Top of Source material
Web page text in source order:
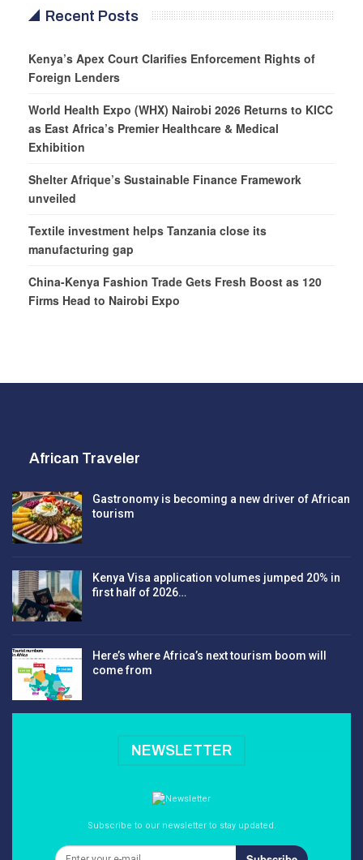
Recent Posts
Kenya’s Apex Court Clarifies Enforcement Rights of
Foreign Lenders
World Health Expo (WHX) Nairobi 2026 Returns to KICC
as East Africa’s Premier Healthcare & Medical
Exhibition
Shelter Afrique’s Sustainable Finance Framework
unveiled
Textile investment helps Tanzania close its
manufacturing gap
China-Kenya Fashion Trade Gets Fresh Boost as 120
Firms Head to Nairobi Expo
African Traveler
Gastronomy is becoming a new driver of African
tourism
Kenya Visa application volumes jumped 20% in
first half of 2026…
Here’s where Africa’s next tourism boom will
come from
NEWSLETTER
Subscribe to our newsletter to stay updated.
Bottom of Source material
What the task asks:
Using the records above, copy each line that contains "Expo".

Expected output:
World Health Expo (WHX) Nairobi 2026 Returns to KICC
Firms Head to Nairobi Expo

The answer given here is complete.